(Extracted records)
------------------------------------------------------------------------

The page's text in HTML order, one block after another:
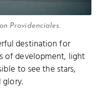
Providenciales.
destination for
of development, light
to see the stars,
glory.
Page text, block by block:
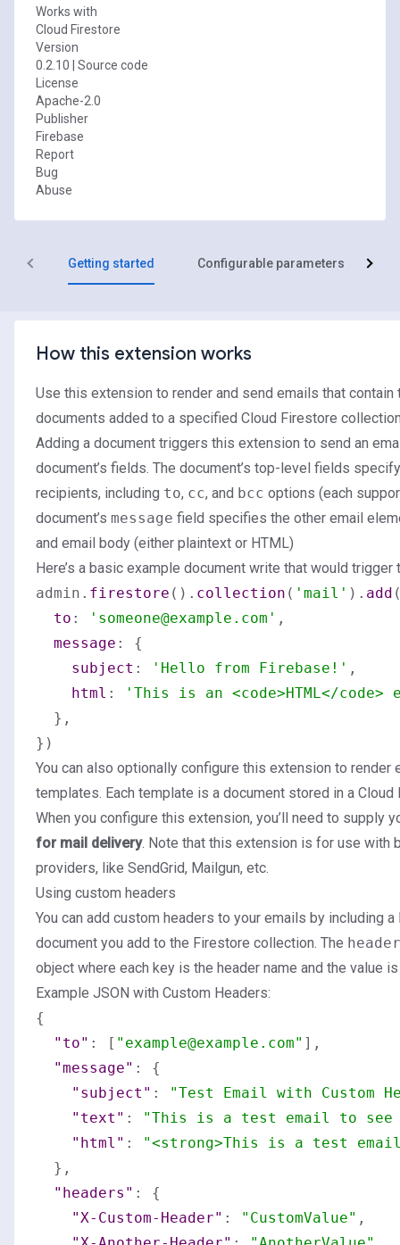
Works with
Cloud Firestore
Version
0.2.10
Source code
License
Apache-2.0
Publisher
Firebase
Report
Bug
Abuse
Getting started Configurable parameters
How this extension works
Use this extension to render and send emails that
documents added to a specified Cloud Firestore
Adding a document triggers this extension to send an
document’s fields. The document’s top-level fields
recipients, including to, cc, and bcc options (each
document’s message field specifies the other email
and email body (either plaintext or HTML)
Here’s a basic example document write that would trigger
admin. firestore (). collection ( 'mail' ). add
to : 'someone@example.com' ,
message : {
subject : 'Hello from Firebase!' ,
html :
'This is an <code>HTML</
  },
You can also optionally configure this extension to render
templates. Each template is a document stored in a
When you configure this extension, you’ll need to supply
for mail delivery. Note that this extension is for use with
providers, like SendGrid, Mailgun, etc.
Using custom headers
You can add custom headers to your emails by including a
document you add to the Firestore collection. The
object where each key is the header name and the value
Example JSON with Custom Headers:
{
"to" : [ "example@example.com" ] ,
"message" :
{
"subject" :
"Test Email with Custom
"text" :
"This is a test email to see
"html" :
"<strong>This is a test
} ,
"headers" :
{
"X-Custom-Header" : "CustomValue" ,
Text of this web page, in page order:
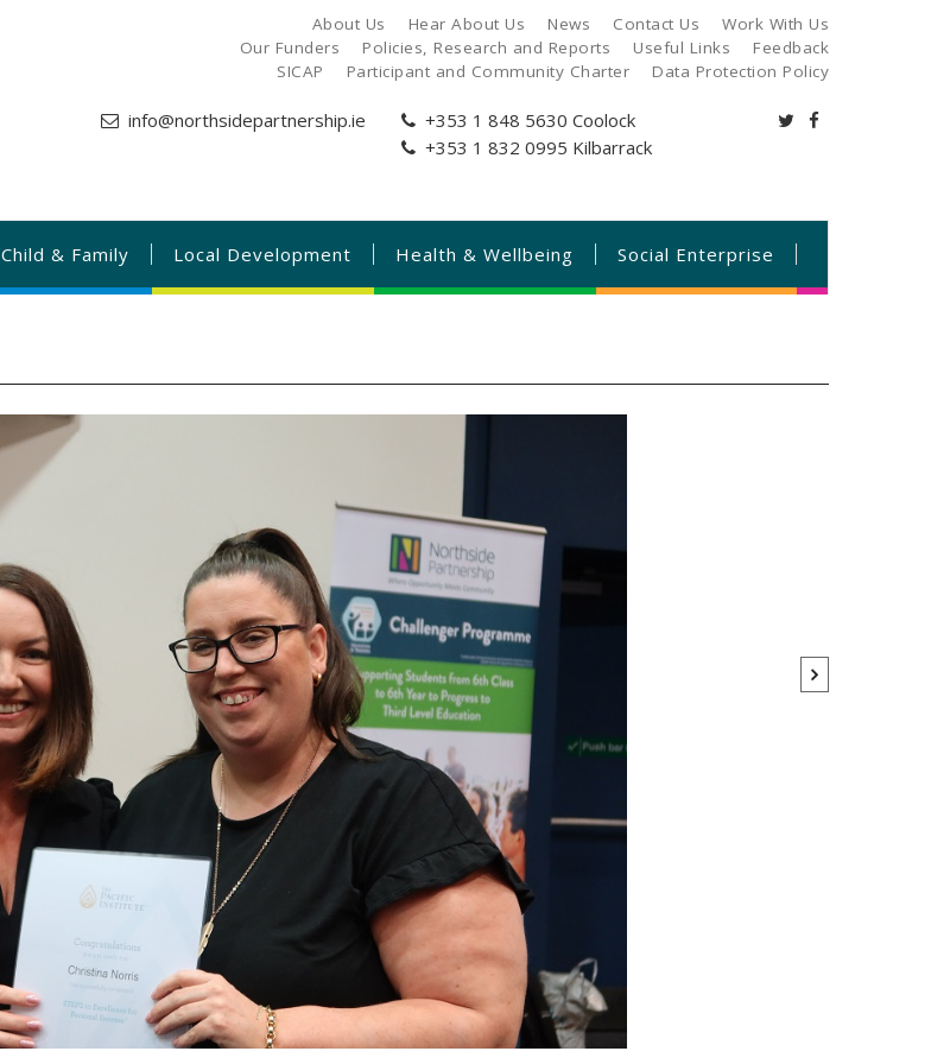
About Us Hear About Us News Contact Us
Work With Us
Our Funders
Policies, Research and Reports Useful Links
Feedback
SICAP
Participant and Community Charter Data Protection Policy
info@northsidepartnership.ie +353 1 848 5630 Coolock
+353 1 832 0995 Kilbarrack
Child & Family Local Development Health & Wellbeing Social Enterprise
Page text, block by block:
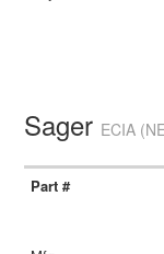
Sager ECIA
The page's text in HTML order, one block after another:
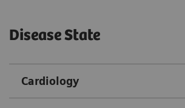
Disease State
Cardiology
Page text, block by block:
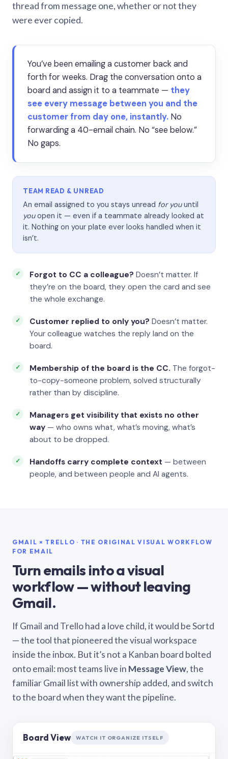
thread from message one, whether or not they
were ever copied.
You’ve been emailing a customer back and
forth for weeks. Drag the conversation onto a
board and assign it to a teammate — they
see every message between you and the
customer from day one, instantly. No
forwarding a 40-email chain. No “see below.”
No gaps.
TEAM READ & UNREAD
An email assigned to you stays unread for youuntil
youopen it — even if a teammate already looked at
it. Nothing on your plate ever looks handled when it
isn’t.
Forgot to CC a colleague? Doesn’t matter. If
they’re on the board, they open the card and see
the whole exchange.
Customer replied to only you? Doesn’t matter.
Your colleague watches the reply land on the
board.
Membership of the board is the CC. The forgot-
to-copy-someone problem, solved structurally
rather than by discipline.
Managers get visibility that exists no other
way — who owns what, what’s moving, what’s
about to be dropped.
Handoffs carry complete context — between
people, and between people and AI agents.
GMAIL × TRELLO · THE ORIGINAL VISUAL WORKFLOW
FOR EMAIL
Turn emails into a visual
workflow — without leaving
Gmail.
If Gmail and Trello had a love child, it would be Sortd
— the tool that pioneered the visual workspace
inside the inbox. But it’s not a Kanban board bolted
onto email: most teams live in Message View, the
familiar Gmail list with ownership added, and switch
to the board when they want the pipeline.
Board View WATCH IT ORGANIZE ITSELF
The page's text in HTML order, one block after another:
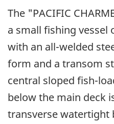
The "PACIFIC
a small fishing vessel
with an all-welded
form and a transom
central sloped fish-
below the main deck
transverse watertight
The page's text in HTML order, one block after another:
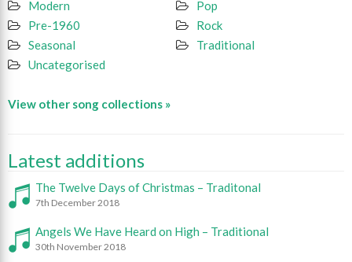
Modern
Pop
Pre-1960
Rock
Seasonal
Traditional
Uncategorised
View other song collections »
Latest additions
The Twelve Days of Christmas – Traditonal
7th December 2018
Angels We Have Heard on High – Traditional
30th November 2018
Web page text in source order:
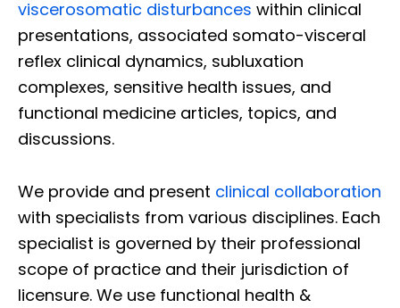
viscerosomatic disturbances within clinical
presentations, associated somato-visceral
reflex clinical dynamics, subluxation
complexes, sensitive health issues, and
functional medicine articles, topics, and
discussions.
We provide and present clinical collaboration
with specialists from various disciplines. Each
specialist is governed by their professional
scope of practice and their jurisdiction of
licensure. We use functional health &
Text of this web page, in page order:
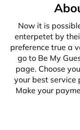
Now it is
enterpetet by
preference true a
go to Be My
page. Choose
your best service
Make your
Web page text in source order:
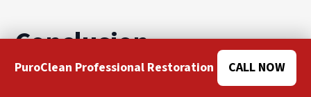
Conclusion
When it comes to professional rug cleaning, rugs stay
PuroClean Professional Restoration CALL NOW
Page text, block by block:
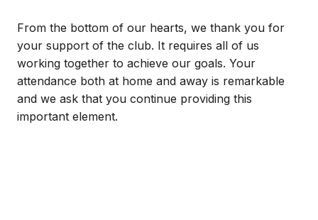
From the bottom of our hearts, we thank you for
your support of the club. It requires all of us
working together to achieve our goals. Your
attendance both at home and away is remarkable
and we ask that you continue providing this
important element.
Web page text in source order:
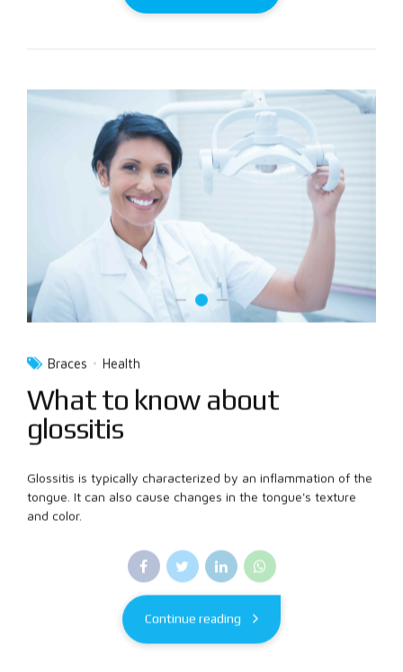
Braces Health
What to know about
glossitis
Glossitis is typically characterized by an inflammation of the
tongue. It can also cause changes in the tongue's texture
and color.
Continue reading
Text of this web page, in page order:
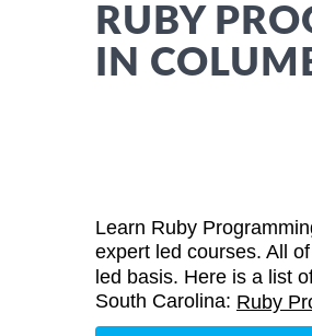
RUBY
IN
Learn Ruby
expert led courses. All
led basis. Here is a list
South Carolina: Ruby
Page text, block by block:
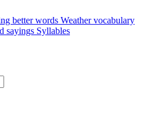
better words Weather vocabulary
sayings Syllables

------------------------------------------------------------------------

**EXERCISE AIM:** The entries above need to be transcribed exactly, with the images left out.

**TASK SOLUTION:**
The page's text in HTML order, one block after another:
Providenciales.
destination for
of development, light
to see the stars,
glory.
Page text, block by block:
Works with
Cloud Firestore
Version
0.2.10
Source code
License
Apache-2.0
Publisher
Firebase
Report
Bug
Abuse
Getting started Configurable parameters
How this extension works
Use this extension to render and send emails that
documents added to a specified Cloud Firestore
Adding a document triggers this extension to send an
document’s fields. The document’s top-level fields
recipients, including to, cc, and bcc options (each
document’s message field specifies the other email
and email body (either plaintext or HTML)
Here’s a basic example document write that would trigger
admin. firestore (). collection ( 'mail' ). add
to : 'someone@example.com' ,
message : {
subject : 'Hello from Firebase!' ,
html :
'This is an <code>HTML</
  },
You can also optionally configure this extension to render
templates. Each template is a document stored in a
When you configure this extension, you’ll need to supply
for mail delivery. Note that this extension is for use with
providers, like SendGrid, Mailgun, etc.
Using custom headers
You can add custom headers to your emails by including a
document you add to the Firestore collection. The
object where each key is the header name and the value
Example JSON with Custom Headers:
{
"to" : [ "example@example.com" ] ,
"message" :
{
"subject" :
"Test Email with Custom
"text" :
"This is a test email to see
"html" :
"<strong>This is a test
} ,
"headers" :
{
"X-Custom-Header" : "CustomValue" ,
Text of this web page, in page order:
About Us Hear About Us News Contact Us
Work With Us
Our Funders
Policies, Research and Reports Useful Links
Feedback
SICAP
Participant and Community Charter Data Protection Policy
info@northsidepartnership.ie +353 1 848 5630 Coolock
+353 1 832 0995 Kilbarrack
Child & Family Local Development Health & Wellbeing Social Enterprise
Page text, block by block:
Sager ECIA
The page's text in HTML order, one block after another:
Disease State
Cardiology
Page text, block by block:
thread from message one, whether or not they
were ever copied.
You’ve been emailing a customer back and
forth for weeks. Drag the conversation onto a
board and assign it to a teammate — they
see every message between you and the
customer from day one, instantly. No
forwarding a 40-email chain. No “see below.”
No gaps.
TEAM READ & UNREAD
An email assigned to you stays unread for youuntil
youopen it — even if a teammate already looked at
it. Nothing on your plate ever looks handled when it
isn’t.
Forgot to CC a colleague? Doesn’t matter. If
they’re on the board, they open the card and see
the whole exchange.
Customer replied to only you? Doesn’t matter.
Your colleague watches the reply land on the
board.
Membership of the board is the CC. The forgot-
to-copy-someone problem, solved structurally
rather than by discipline.
Managers get visibility that exists no other
way — who owns what, what’s moving, what’s
about to be dropped.
Handoffs carry complete context — between
people, and between people and AI agents.
GMAIL × TRELLO · THE ORIGINAL VISUAL WORKFLOW
FOR EMAIL
Turn emails into a visual
workflow — without leaving
Gmail.
If Gmail and Trello had a love child, it would be Sortd
— the tool that pioneered the visual workspace
inside the inbox. But it’s not a Kanban board bolted
onto email: most teams live in Message View, the
familiar Gmail list with ownership added, and switch
to the board when they want the pipeline.
Board View WATCH IT ORGANIZE ITSELF
The page's text in HTML order, one block after another:
The "PACIFIC
a small fishing vessel
with an all-welded
form and a transom
central sloped fish-
below the main deck
transverse watertight
The page's text in HTML order, one block after another:
Modern
Pop
Pre-1960
Rock
Seasonal
Traditional
Uncategorised
View other song collections »
Latest additions
The Twelve Days of Christmas – Traditonal
7th December 2018
Angels We Have Heard on High – Traditional
30th November 2018
Web page text in source order:
viscerosomatic disturbances within clinical
presentations, associated somato-visceral
reflex clinical dynamics, subluxation
complexes, sensitive health issues, and
functional medicine articles, topics, and
discussions.
We provide and present clinical collaboration
with specialists from various disciplines. Each
specialist is governed by their professional
scope of practice and their jurisdiction of
licensure. We use functional health &
Text of this web page, in page order:
Now it is
enterpetet by
preference true a
go to Be My
page. Choose
your best service
Make your
Web page text in source order:
Conclusion
When it comes to professional rug cleaning, rugs stay
PuroClean Professional Restoration CALL NOW
Page text, block by block:
From the bottom of our hearts, we thank you for
your support of the club. It requires all of us
working together to achieve our goals. Your
attendance both at home and away is remarkable
and we ask that you continue providing this
important element.
Web page text in source order:
Braces Health
What to know about
glossitis
Glossitis is typically characterized by an inflammation of the
tongue. It can also cause changes in the tongue's texture
and color.
Continue reading
Text of this web page, in page order:
RUBY
IN
Learn Ruby
expert led courses. All
led basis. Here is a list
South Carolina: Ruby
Page text, block by block:
better words Weather vocabulary
sayings Syllables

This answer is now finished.